UML has evolved into a very large and fairly comprehensive Standard (http://www.uml.org/). The size and complexity allows it to be applied to most IT problems and also can create problems of it's own.

I do believe that it could be used to solve some of the problems I see in my day-to-day job and, with proper application, solve some of the problems I face.

'What we've got here is (a) failure to communicate' 
- from 'Cool Hand Luke'. 

Communication problems are the crux of the matter as I see it and come in two basic forms; challenges between two or more people trying to communicate an idea or situation at a point in time and also over time. In the first case there is an opportunity for the two parties to interact and discuss. In the second case that is not typically the case; a document is created and then read months or years later. The original author may no longer be with the company.

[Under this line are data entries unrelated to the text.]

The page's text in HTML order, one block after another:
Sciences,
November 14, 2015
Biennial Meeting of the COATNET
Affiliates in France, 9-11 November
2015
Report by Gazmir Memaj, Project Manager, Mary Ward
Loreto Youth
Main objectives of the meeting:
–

Aspects of the problem I see are:
  1. Integrity (correctness and completeness), 
  2. Comprehensibility (succinctness and semantics), 
  3. Usability (navigation and accessibility)

Before I go into these in more detail and describe how UML may fit into the solution, I need to define a scope of applicability - the context within which I am think about this. In my current job I deal mostly with IT investments, processes, business systems (solutions), and requirements. I don't often deal with software architectures (the deep structures of software inside those business solutions), or the deep details of deployment. I also usually only deal with the results of the business requirements process and not the detailed creation of them.

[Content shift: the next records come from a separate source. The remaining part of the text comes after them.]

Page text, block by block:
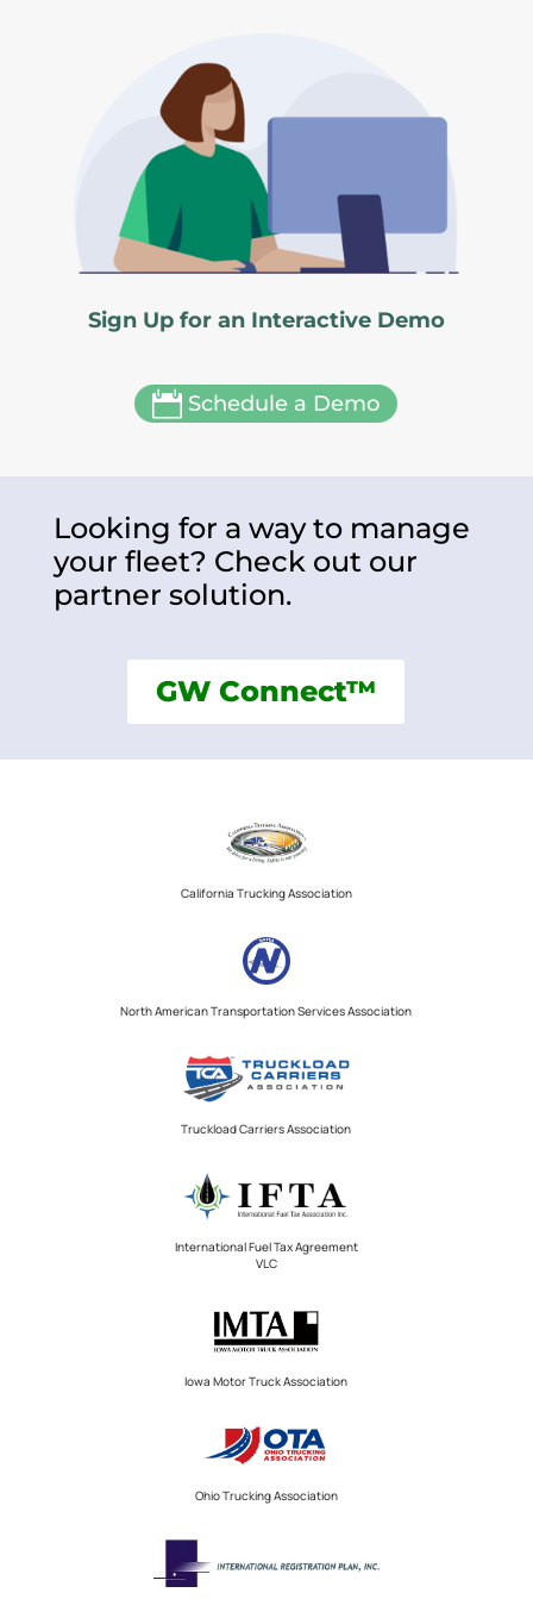
Sign Up for an Interactive Demo
 Schedule a Demo
Looking for a way to manage
your fleet? Check out our
partner solution.
GW Connect™
California Trucking Association
North American Transportation Services Association
Truckload Carriers Association
International Fuel Tax Agreement
VLC
Iowa Motor Truck Association
Ohio Trucking Association

Very often the results of my work (or of a team of people with whom I work) is depicted in the form of diagrams within a PowerPoint. Although the diagrams titles are used over and over again (business context, system context, and anything followed by the word architecture), there are no common rules about what goes into them, no common definitions for what lines and boxes mean, and very little consistency across teams, or time. My common tools for creating and managing this information are: Visio, Excel, Word, PowerPoint, and Sharepoint. All though we do get a lot done with these tools, there are challenges with the integrity, comprehensibility and usability of the resulting documents. Let me illustrate with a Visio example.

A box likely means something exists (physically or conceptually) and a line means that two things are somehow related. The precise meaning of the diagrams parts is defined by the author and may not be included in the diagram itself. This description might sound like total chaos, and that would be misleading. People within my organization have learned what those things usually mean within the context they are presented and can deal with the ambiguities and information gaps that exist. In most cases, the fact that a diagram abstracts a complicated physically deployment and represents it as a simple line is useful.  

For example, I might depict the communication pattern between two applications as a simple line and maybe I put the label MQ on it. That tells many of my peers quite a bit. If they also know that those two systems are deployed within our own datacenter and a vendor datacenter then they can likely guess that there are likely two queue managers involved, a few MQ channels, several servers, likely at least two firewalls and a likely more IP switches than we would care to document. However, if I were the network engineer, I likely care about each and every one of those switches and circuits and not much at all about the communication activity between the two applications. Until there is a problem, or we need to make a major change and at that point all parties are interested in ensuring all levels are understood.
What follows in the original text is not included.